Material provided START

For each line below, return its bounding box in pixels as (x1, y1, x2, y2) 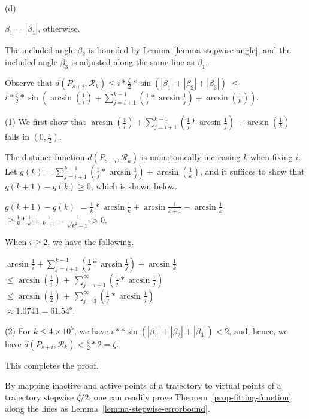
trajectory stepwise (5, 390, 74, 403)
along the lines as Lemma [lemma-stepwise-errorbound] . (5, 402, 210, 415)
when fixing (250, 151, 293, 163)
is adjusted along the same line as (71, 56, 195, 68)
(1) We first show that (5, 115, 86, 128)
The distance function (5, 151, 85, 163)
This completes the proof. (5, 359, 99, 371)
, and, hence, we (229, 324, 288, 337)
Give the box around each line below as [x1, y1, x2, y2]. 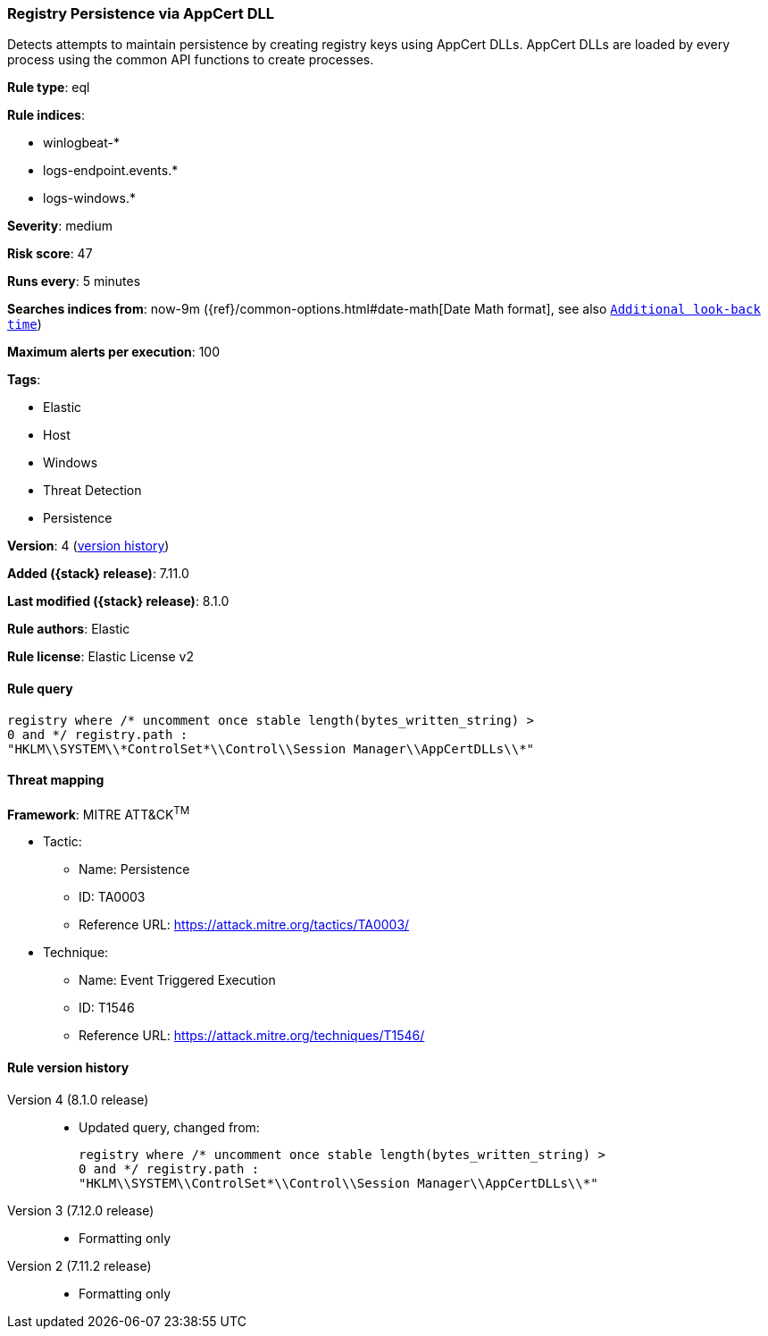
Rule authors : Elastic [7, 621, 130, 637]
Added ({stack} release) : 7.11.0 [7, 566, 189, 582]
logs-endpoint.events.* [43, 163, 179, 179]
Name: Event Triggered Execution [79, 972, 276, 988]
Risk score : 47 [7, 246, 93, 262]
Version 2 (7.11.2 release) [7, 1257, 152, 1273]
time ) [7, 316, 42, 332]
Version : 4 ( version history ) [7, 538, 170, 554]
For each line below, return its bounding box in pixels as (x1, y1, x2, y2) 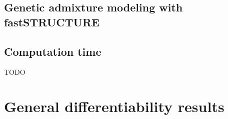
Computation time (4, 43, 101, 59)
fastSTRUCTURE (4, 14, 100, 29)
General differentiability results (4, 96, 224, 117)
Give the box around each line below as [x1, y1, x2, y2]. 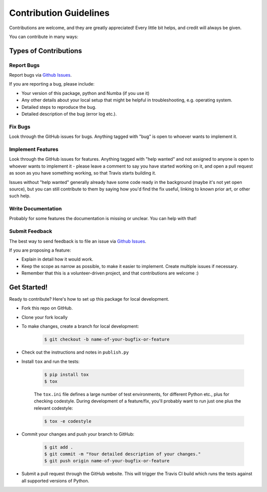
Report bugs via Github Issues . [9, 72, 72, 78]
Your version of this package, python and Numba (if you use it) [21, 90, 150, 96]
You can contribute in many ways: [9, 34, 79, 40]
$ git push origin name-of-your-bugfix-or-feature [44, 458, 170, 464]
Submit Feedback [9, 228, 52, 235]
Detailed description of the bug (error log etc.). [21, 111, 117, 117]
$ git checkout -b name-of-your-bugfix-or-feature [44, 337, 170, 342]
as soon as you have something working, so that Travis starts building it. [9, 170, 157, 176]
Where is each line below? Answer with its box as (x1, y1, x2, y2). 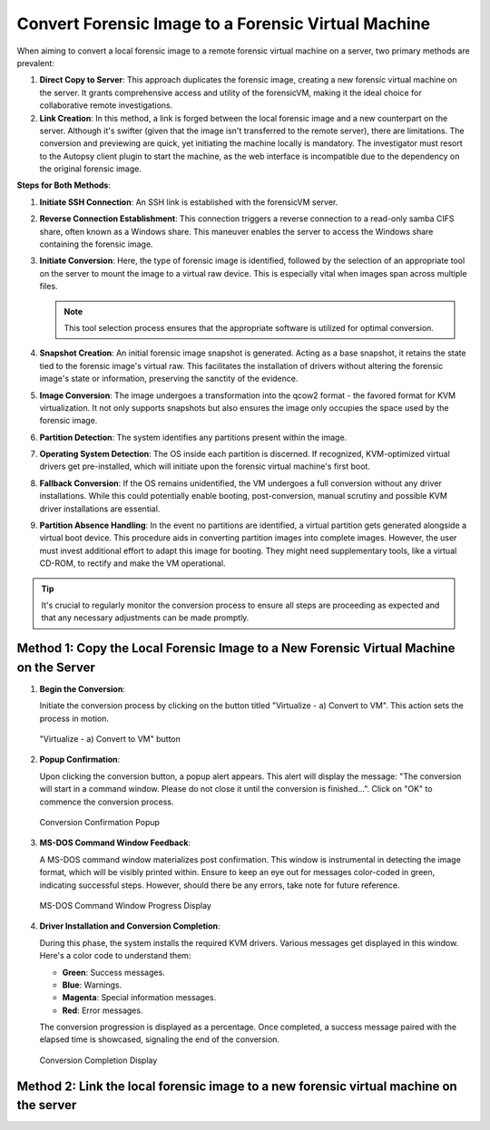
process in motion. (39, 713, 109, 724)
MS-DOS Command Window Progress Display (39, 900, 212, 911)
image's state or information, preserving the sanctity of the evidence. (39, 373, 299, 385)
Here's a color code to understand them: (39, 950, 191, 961)
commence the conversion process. (39, 796, 174, 807)
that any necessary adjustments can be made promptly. (41, 612, 250, 623)
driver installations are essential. (39, 503, 161, 514)
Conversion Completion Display (39, 1055, 158, 1066)
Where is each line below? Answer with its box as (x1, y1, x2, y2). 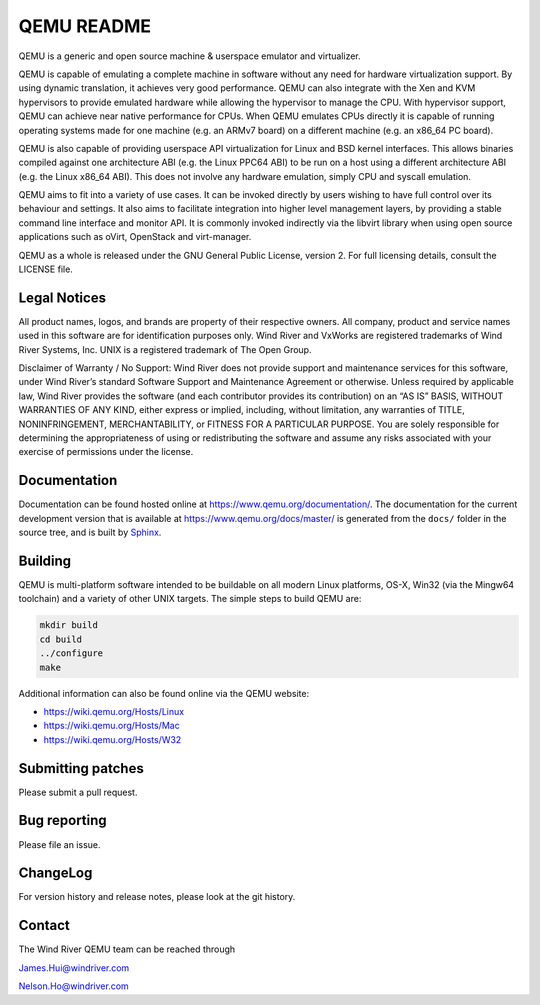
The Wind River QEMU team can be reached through (18, 943, 236, 955)
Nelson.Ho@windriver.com (18, 980, 129, 992)
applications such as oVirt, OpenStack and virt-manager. (18, 231, 252, 243)
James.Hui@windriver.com (18, 961, 130, 974)
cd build (39, 633, 83, 645)
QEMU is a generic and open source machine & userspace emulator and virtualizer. (18, 50, 362, 62)
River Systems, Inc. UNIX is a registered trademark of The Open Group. (18, 343, 312, 355)
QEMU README (18, 15, 152, 37)
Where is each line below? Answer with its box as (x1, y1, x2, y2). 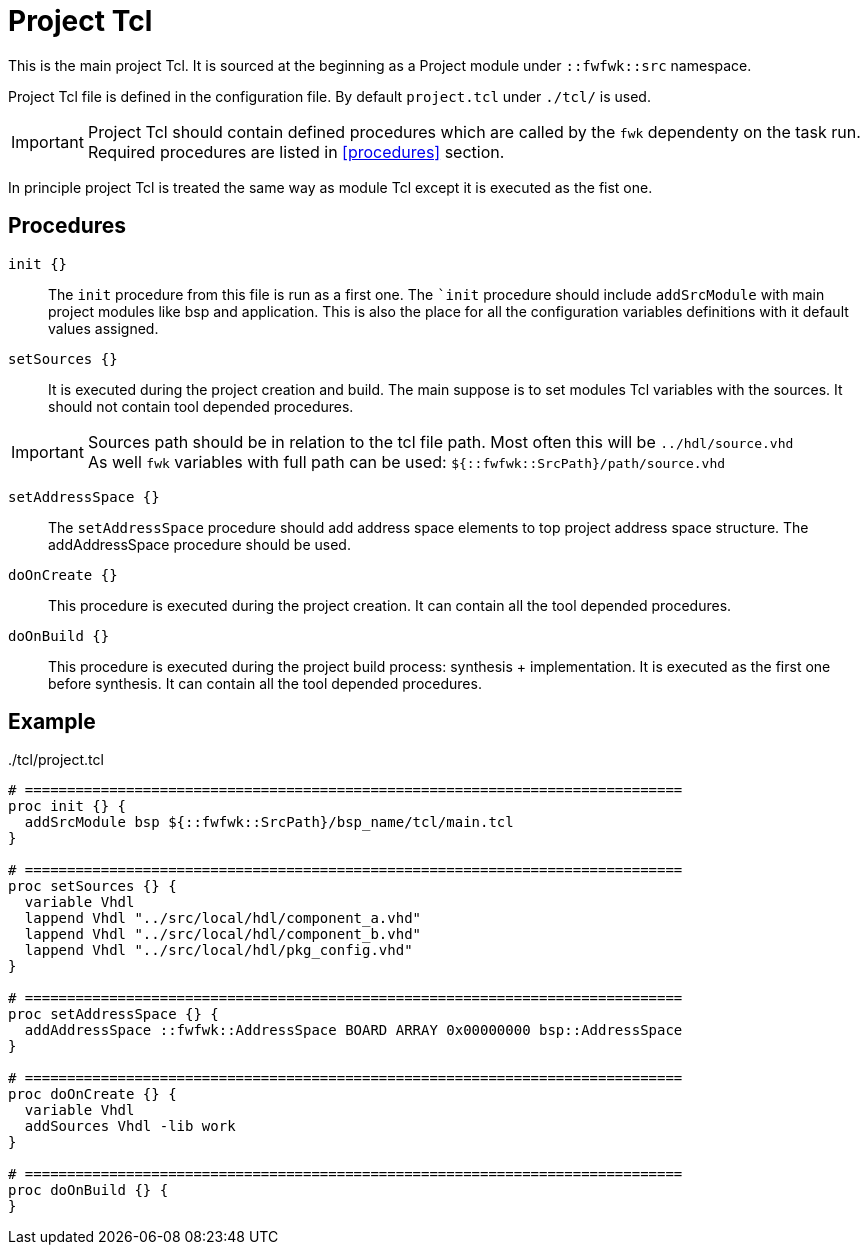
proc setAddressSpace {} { (8, 1006, 219, 1023)
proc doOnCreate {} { (8, 1086, 177, 1103)
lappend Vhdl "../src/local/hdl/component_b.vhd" (24, 926, 422, 943)
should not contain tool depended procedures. (48, 397, 354, 415)
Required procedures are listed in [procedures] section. (87, 141, 505, 162)
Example (8, 709, 96, 735)
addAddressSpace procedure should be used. (48, 535, 351, 553)
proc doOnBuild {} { (8, 1182, 169, 1199)
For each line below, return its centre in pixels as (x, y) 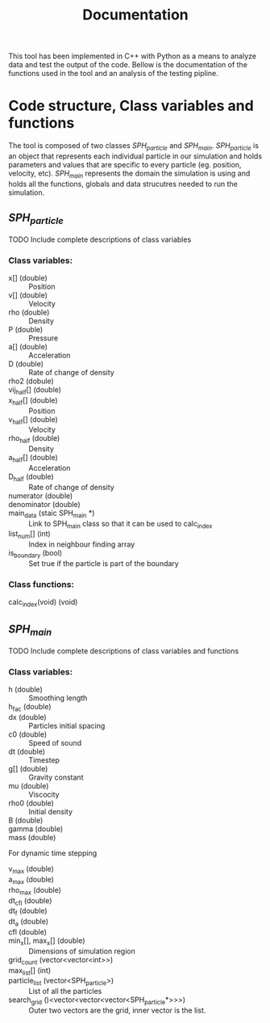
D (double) (26, 364)
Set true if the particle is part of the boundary (104, 563)
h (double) (25, 690)
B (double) (26, 820)
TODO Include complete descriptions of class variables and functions (124, 651)
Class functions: (42, 584)
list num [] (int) (29, 535)
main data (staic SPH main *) (52, 514)
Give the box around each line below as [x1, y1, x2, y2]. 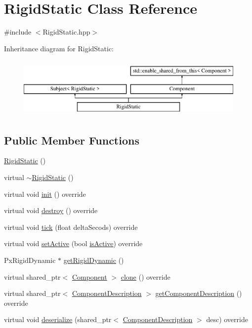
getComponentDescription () [155, 288, 242, 298]
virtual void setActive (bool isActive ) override [4, 238, 143, 249]
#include [4, 27, 32, 37]
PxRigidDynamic [4, 255, 56, 265]
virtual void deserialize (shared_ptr [4, 314, 112, 325]
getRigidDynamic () [63, 255, 124, 265]
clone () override [121, 271, 170, 282]
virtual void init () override [4, 188, 86, 199]
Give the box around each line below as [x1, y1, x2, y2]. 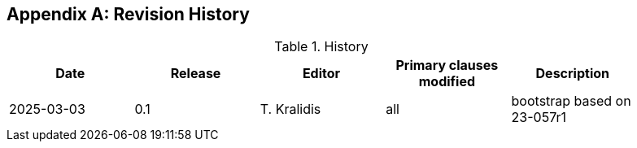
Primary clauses [395, 57, 499, 74]
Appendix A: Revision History [7, 4, 250, 24]
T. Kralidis [260, 101, 321, 118]
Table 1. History [274, 38, 369, 55]
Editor [302, 65, 341, 82]
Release [170, 65, 221, 82]
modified [418, 73, 476, 90]
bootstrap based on [511, 93, 631, 110]
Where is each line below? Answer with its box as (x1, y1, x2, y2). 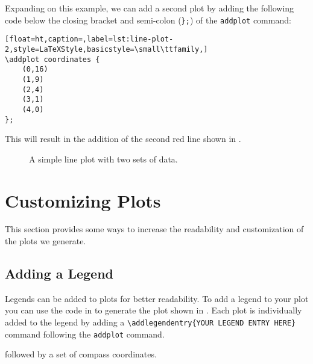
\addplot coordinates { (5, 55, 100, 64)
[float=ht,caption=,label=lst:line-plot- (5, 35, 174, 44)
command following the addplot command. (5, 327, 165, 340)
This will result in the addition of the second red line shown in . (5, 132, 241, 145)
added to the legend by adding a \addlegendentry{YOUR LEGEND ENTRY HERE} (5, 316, 296, 329)
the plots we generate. (5, 235, 86, 247)
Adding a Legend (5, 264, 114, 283)
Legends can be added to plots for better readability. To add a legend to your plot (5, 292, 309, 304)
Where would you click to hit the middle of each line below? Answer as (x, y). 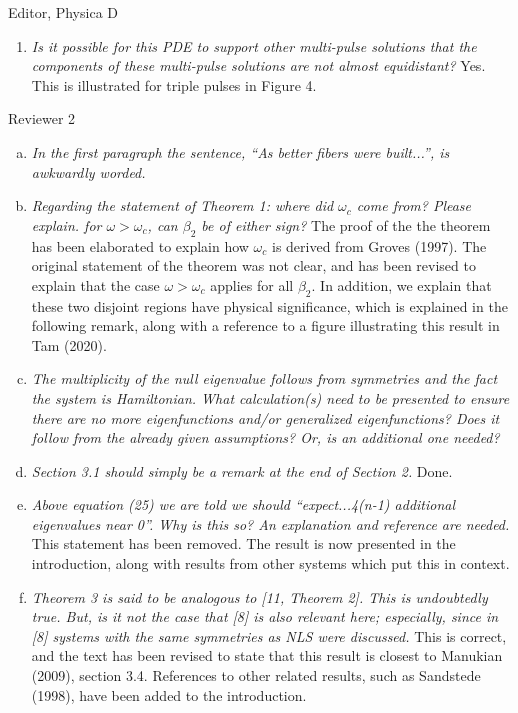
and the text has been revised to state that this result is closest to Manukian (267, 655)
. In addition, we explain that (401, 284)
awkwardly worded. (88, 171)
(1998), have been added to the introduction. (169, 694)
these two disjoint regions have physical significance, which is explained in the (269, 305)
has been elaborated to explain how (140, 245)
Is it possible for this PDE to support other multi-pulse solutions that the (254, 45)
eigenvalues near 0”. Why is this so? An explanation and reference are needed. (270, 523)
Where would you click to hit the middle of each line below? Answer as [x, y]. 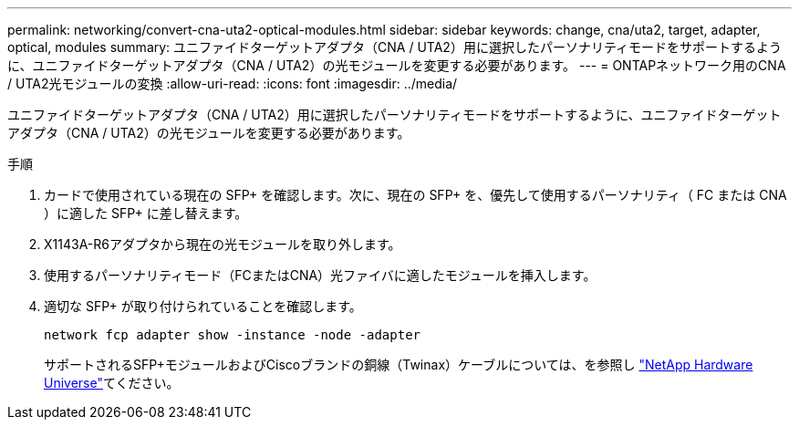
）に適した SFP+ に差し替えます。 [146, 213]
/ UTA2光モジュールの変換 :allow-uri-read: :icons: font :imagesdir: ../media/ [233, 83]
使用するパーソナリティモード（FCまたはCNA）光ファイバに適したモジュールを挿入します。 [320, 275]
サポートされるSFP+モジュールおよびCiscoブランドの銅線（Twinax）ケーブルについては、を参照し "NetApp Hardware [399, 365]
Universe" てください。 [112, 383]
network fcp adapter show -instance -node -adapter [233, 335]
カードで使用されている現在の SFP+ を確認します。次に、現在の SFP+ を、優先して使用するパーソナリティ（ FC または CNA [415, 195]
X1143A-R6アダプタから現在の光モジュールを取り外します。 [223, 244]
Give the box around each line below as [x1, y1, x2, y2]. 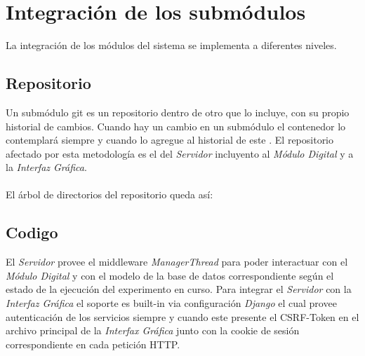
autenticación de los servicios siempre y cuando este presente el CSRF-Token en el [6, 309, 359, 324]
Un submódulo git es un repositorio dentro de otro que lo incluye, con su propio [6, 104, 350, 119]
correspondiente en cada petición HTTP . [6, 336, 180, 351]
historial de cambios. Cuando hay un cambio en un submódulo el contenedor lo [6, 118, 346, 133]
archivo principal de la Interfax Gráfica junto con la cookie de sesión [6, 323, 300, 338]
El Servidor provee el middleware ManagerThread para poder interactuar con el [6, 254, 348, 269]
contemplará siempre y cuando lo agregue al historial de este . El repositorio [6, 132, 334, 147]
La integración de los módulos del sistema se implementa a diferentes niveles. [6, 38, 337, 53]
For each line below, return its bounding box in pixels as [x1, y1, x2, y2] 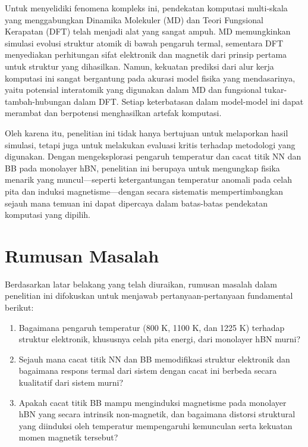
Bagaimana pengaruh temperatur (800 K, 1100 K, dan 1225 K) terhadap [18, 321, 285, 333]
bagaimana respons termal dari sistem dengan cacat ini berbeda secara [18, 364, 277, 377]
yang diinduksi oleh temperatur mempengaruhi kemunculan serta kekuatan [18, 419, 293, 432]
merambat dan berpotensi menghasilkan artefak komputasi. [5, 107, 222, 119]
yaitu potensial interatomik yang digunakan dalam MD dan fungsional [5, 83, 262, 96]
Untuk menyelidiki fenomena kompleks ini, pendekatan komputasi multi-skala [5, 2, 288, 14]
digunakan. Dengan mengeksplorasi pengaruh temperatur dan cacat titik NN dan [5, 150, 301, 162]
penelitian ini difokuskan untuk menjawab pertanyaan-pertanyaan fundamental [5, 289, 293, 302]
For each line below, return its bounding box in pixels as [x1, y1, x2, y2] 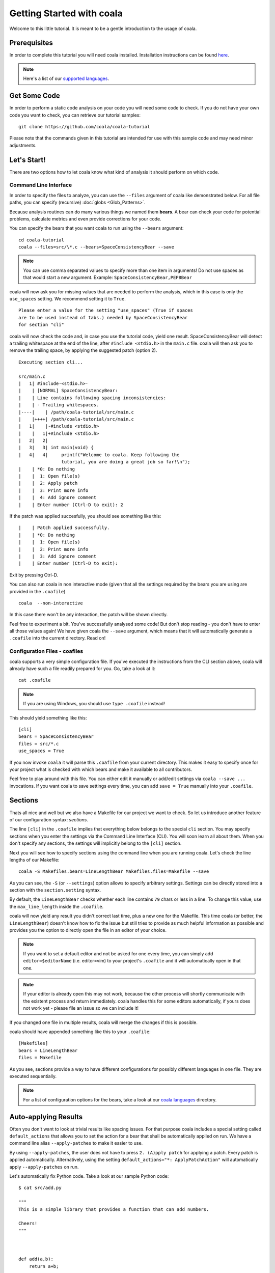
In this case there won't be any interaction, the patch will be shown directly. [9, 612, 168, 618]
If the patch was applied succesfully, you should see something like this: [9, 513, 161, 519]
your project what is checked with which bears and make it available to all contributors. [9, 766, 193, 772]
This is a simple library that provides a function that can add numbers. [18, 1206, 209, 1212]
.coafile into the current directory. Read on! [9, 635, 106, 641]
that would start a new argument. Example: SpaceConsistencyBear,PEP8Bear [23, 274, 193, 281]
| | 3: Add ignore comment [18, 553, 97, 559]
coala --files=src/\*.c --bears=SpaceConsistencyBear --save [18, 244, 174, 250]
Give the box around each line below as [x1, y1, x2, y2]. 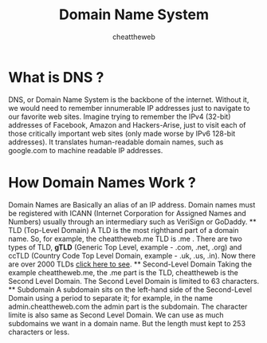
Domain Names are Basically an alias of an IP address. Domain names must [8, 199, 256, 209]
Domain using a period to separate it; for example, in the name [8, 293, 214, 302]
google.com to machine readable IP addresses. [8, 145, 163, 155]
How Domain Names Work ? [8, 173, 197, 191]
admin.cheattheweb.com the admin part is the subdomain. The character [8, 302, 248, 311]
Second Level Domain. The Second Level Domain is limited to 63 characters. [8, 276, 260, 286]
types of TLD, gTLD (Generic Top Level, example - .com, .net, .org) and [8, 242, 242, 252]
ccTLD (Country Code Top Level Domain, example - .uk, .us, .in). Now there [8, 250, 257, 260]
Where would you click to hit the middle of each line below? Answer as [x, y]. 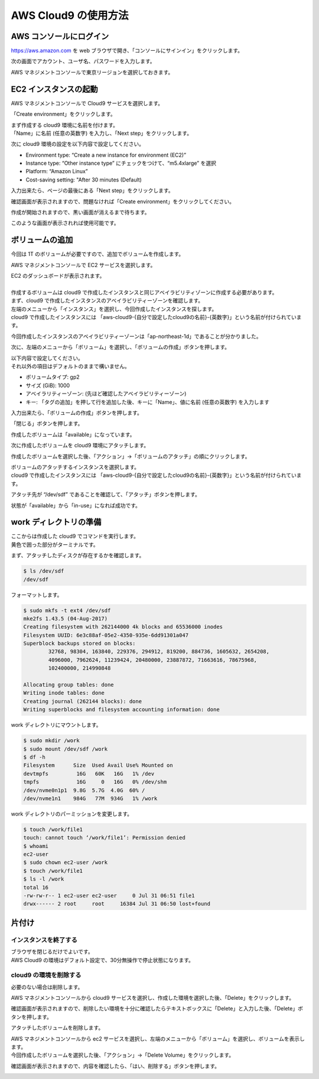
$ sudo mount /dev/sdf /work [66, 749]
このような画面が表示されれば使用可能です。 [65, 223]
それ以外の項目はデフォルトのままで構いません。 [70, 366]
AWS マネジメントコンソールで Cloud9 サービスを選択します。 [87, 103]
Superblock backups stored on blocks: [79, 643]
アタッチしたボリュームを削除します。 [57, 1028]
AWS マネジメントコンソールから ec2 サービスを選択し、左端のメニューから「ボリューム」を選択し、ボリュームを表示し [158, 1039]
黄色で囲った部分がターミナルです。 [55, 544]

Material provided END

Of the lines above, quote exactly those from the one with "historial de cambios." through the one with "yaitu potensial interatomik", ends included; pictures stay out.

historial de cambios. Cuando hay un cambio en un submódulo el contenedor lo [6, 118, 346, 133]
archivo principal de la Interfax Gráfica junto con la cookie de sesión [6, 323, 300, 338]
El Servidor provee el middleware ManagerThread para poder interactuar con el [6, 254, 348, 269]
contemplará siempre y cuando lo agregue al historial de este . El repositorio [6, 132, 334, 147]
La integración de los módulos del sistema se implementa a diferentes niveles. [6, 38, 337, 53]
For each line below, return its bounding box in pixels as [x1, y1, x2, y2] 
Bagaimana pengaruh temperatur (800 K, 1100 K, dan 1225 K) terhadap [18, 321, 285, 333]
bagaimana respons termal dari sistem dengan cacat ini berbeda secara [18, 364, 277, 377]
yang diinduksi oleh temperatur mempengaruhi kemunculan serta kekuatan [18, 419, 293, 432]
merambat dan berpotensi menghasilkan artefak komputasi. [5, 107, 222, 119]
yaitu potensial interatomik yang digunakan dalam MD dan fungsional [5, 83, 262, 96]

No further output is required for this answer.